At the outset, we note that generally no condemning body may exercise the power of eminent domain unless the property which is to be taken is to be put to a "public use." Ariz. Const., art. 2, § 17. If put in issue, "the question whether the contemplated use be really public shall be a judicial question, and determined as such without regard to any legislative assertion that the use is public." Id.
As stated above, municipalities are empowered to acquire property for "slum clearance and redevelopment." See A.R.S. § 36-1471 to —1491. The legislature has asserted that acquisition of property pursuant to the eited slum clearance and redevelopment provisions "are public uses and purposes for which public money may be expended and the power of eminent domain exercised." A.R.S. § 36-1472(4). Since the statutory assertion directly contradicts the constitutional injunction that the question of public use "shall be a judicial question" determined "without regard to any legislative assertion that the use is public," we shall proceed to do as the constitution commands and disregard the quoted provisions of A.R.S. § 36-1472(4). It is generally accepted, however, that the taking of property in a so-called slum or blighted area for the purpose of clearing and "redevelopment," including sale before or after reconstruction to a private person or entity for operation of a public or private business, is a "public use." See Cordova v. City of Tucson, 16 Ariz.App. 447, 449, 494 P.2d 52, 54 (1972); 2A Nichols, Eminent Domain § 7.51561 (3d ed. 1981). We see no reason to depart from this rule.
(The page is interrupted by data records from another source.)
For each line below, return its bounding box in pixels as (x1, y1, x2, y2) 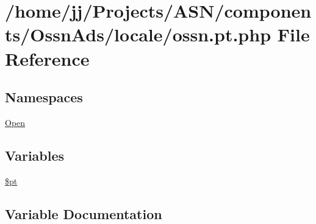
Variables (5, 145, 65, 164)
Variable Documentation (5, 204, 162, 223)
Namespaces (5, 88, 83, 107)
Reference (5, 46, 90, 71)
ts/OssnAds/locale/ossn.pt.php (5, 22, 271, 47)
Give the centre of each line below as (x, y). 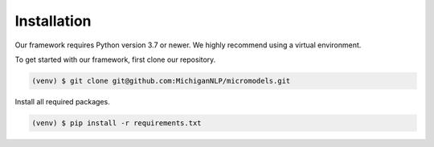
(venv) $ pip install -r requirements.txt (117, 123)
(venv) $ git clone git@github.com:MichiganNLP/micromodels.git (161, 81)
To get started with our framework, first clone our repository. (115, 59)
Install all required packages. (62, 101)
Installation (53, 21)
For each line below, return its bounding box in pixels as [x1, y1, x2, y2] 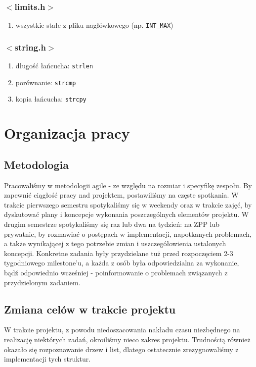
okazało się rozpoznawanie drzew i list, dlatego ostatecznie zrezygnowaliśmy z [4, 344, 239, 354]
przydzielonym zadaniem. [4, 277, 81, 287]
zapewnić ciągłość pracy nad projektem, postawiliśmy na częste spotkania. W [4, 190, 239, 200]
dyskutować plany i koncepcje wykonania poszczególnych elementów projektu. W [4, 209, 249, 219]
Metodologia [4, 157, 69, 172]
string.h [14, 41, 46, 53]
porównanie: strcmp [15, 77, 76, 87]
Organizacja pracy [4, 123, 130, 143]
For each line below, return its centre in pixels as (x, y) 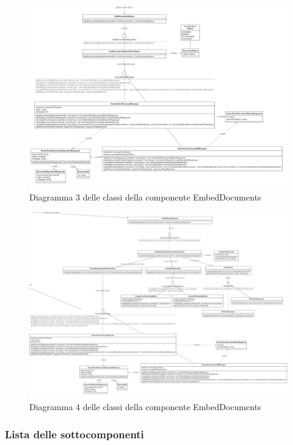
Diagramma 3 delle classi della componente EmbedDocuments (145, 197)
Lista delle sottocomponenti (74, 434)
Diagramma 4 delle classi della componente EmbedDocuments (145, 407)
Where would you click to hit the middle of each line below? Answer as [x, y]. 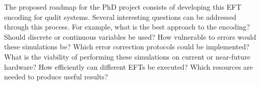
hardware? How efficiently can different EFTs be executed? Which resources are [129, 66]
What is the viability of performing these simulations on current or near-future [127, 56]
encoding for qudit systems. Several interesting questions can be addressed [120, 17]
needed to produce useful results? [56, 77]
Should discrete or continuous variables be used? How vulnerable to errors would [130, 36]
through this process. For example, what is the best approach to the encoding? [127, 27]
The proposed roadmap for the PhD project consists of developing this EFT [123, 7]
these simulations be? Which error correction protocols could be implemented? [127, 47]
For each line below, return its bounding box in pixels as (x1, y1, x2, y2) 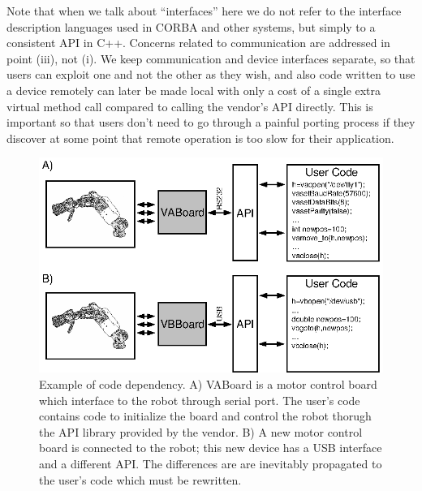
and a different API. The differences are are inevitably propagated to (39, 454, 382, 472)
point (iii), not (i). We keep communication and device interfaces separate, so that (6, 50, 416, 67)
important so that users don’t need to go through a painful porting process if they (6, 114, 416, 131)
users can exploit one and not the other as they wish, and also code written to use (6, 66, 416, 83)
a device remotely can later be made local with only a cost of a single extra (6, 81, 381, 98)
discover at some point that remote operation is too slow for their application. (6, 129, 394, 146)
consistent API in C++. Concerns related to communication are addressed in (6, 34, 390, 51)
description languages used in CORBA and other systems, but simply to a (6, 18, 376, 35)
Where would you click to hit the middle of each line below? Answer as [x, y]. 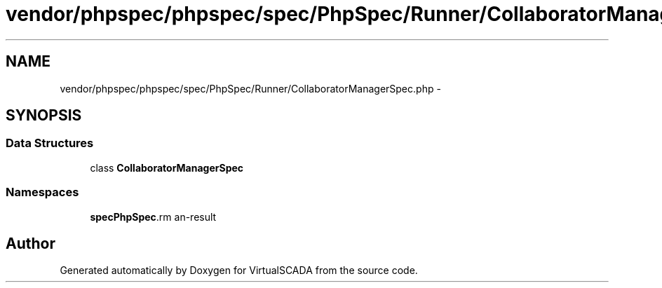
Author [31, 243]
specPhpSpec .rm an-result [153, 217]
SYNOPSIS [44, 116]
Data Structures [50, 143]
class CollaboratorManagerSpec [167, 167]
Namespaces [42, 192]
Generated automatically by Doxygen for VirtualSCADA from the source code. [239, 270]
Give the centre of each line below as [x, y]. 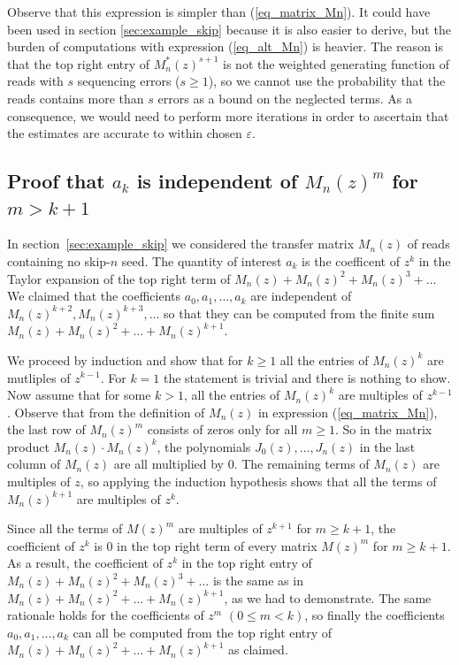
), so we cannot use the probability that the [327, 81]
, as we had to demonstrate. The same [328, 597]
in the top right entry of [247, 563]
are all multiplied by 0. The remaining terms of [241, 464]
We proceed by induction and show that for [125, 359]
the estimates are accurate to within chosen [125, 133]
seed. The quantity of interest [202, 260]
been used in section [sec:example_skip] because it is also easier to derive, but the [229, 29]
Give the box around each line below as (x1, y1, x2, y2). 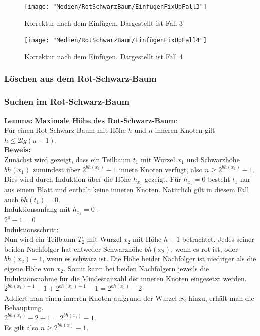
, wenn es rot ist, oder (171, 243, 238, 254)
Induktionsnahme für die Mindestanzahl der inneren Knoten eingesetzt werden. (4, 273, 247, 283)
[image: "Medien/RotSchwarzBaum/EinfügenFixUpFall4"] (24, 37, 207, 44)
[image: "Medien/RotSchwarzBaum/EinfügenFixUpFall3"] (24, 3, 207, 10)
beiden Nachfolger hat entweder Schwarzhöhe (4, 243, 143, 254)
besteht (208, 174, 230, 184)
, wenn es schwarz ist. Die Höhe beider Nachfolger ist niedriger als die (42, 253, 256, 264)
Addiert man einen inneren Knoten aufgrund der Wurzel (4, 292, 177, 303)
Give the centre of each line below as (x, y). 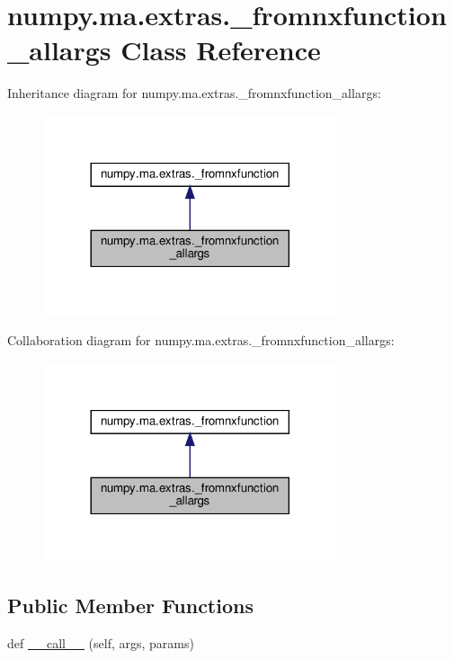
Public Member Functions (130, 605)
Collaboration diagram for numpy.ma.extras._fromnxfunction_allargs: (201, 339)
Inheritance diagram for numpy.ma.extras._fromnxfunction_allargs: (194, 93)
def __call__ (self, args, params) (101, 642)
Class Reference (221, 50)
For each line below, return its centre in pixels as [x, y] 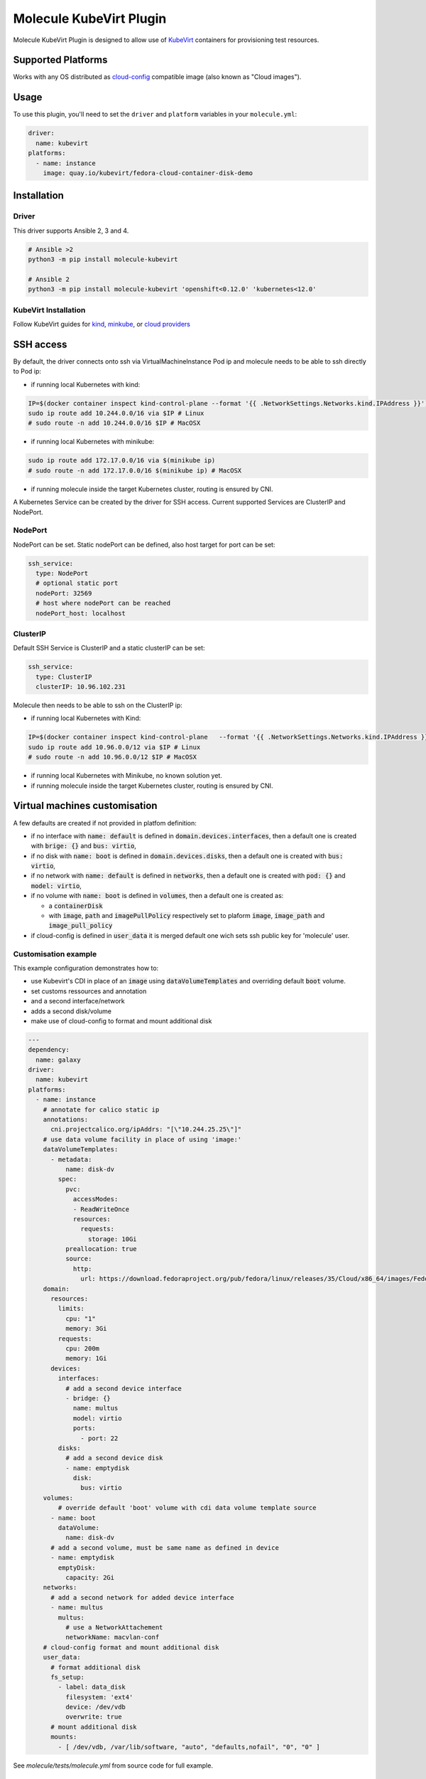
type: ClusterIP [64, 677]
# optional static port [77, 583]
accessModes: [95, 1199]
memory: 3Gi [86, 1329]
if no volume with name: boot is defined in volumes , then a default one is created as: [157, 896]
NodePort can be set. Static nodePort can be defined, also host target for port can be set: [144, 544]
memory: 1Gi [86, 1358]
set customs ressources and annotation [89, 991]
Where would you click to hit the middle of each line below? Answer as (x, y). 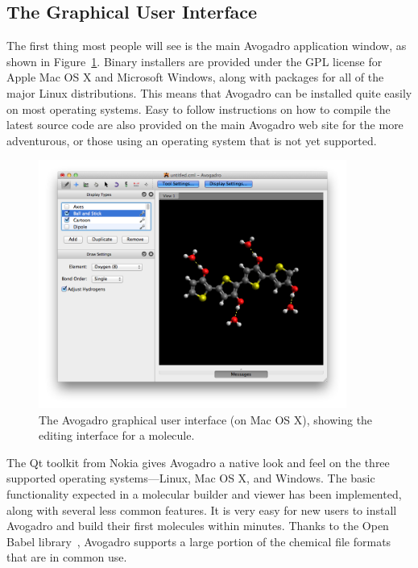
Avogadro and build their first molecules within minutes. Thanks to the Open (198, 526)
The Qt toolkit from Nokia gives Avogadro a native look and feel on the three (198, 462)
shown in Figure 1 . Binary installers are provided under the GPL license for (195, 61)
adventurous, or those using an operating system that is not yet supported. (192, 140)
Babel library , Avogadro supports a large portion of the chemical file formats (199, 541)
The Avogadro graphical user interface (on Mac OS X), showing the (206, 419)
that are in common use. (67, 557)
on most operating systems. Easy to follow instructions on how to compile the (199, 109)
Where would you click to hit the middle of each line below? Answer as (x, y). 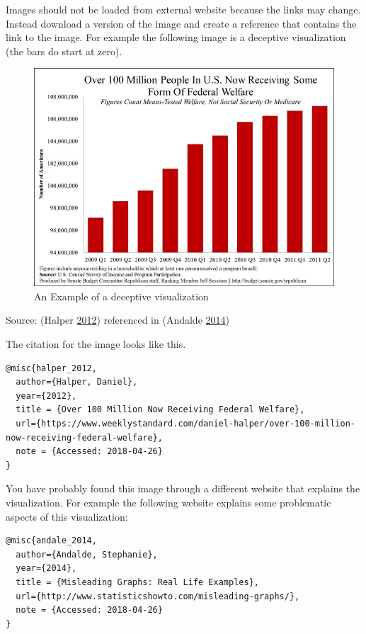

Although not expressed in our constitution, the exercise of the power of eminent domain is also conditioned upon a showing that the property is "needed" for that use. A.R.S. § 12-1116(C); 1 Nichols, supra, § 4.11[1]. With respect to "slum clearance," the legislature has expressly conditioned the exercise of the power of eminent domain upon a determination that the property is "necessary for or in connection with a redevelopment project." A.R.S. § 36-1478. To help in the process, the legislature has declared that there exist within our municipalities "slum and blighted areas," that these are "a serious and growing menace, injurious and inimical to the public health, safety, morals and welfare" (A.R.S. § 36-1472(1)) and contribute to the "spread of disease and crime," thus requiring excessive expenditures of public money and constituting "an economic and social liability" which "substantially impairs or arrests the sound growth of municipalities . . " Id., subsec. (2). Therefore, the legislature has declared that the necessity for the statute's authorizing taking of property for redevelopment of slum and blighted areas is "a matter of legislative determination." Id., subsec. (5).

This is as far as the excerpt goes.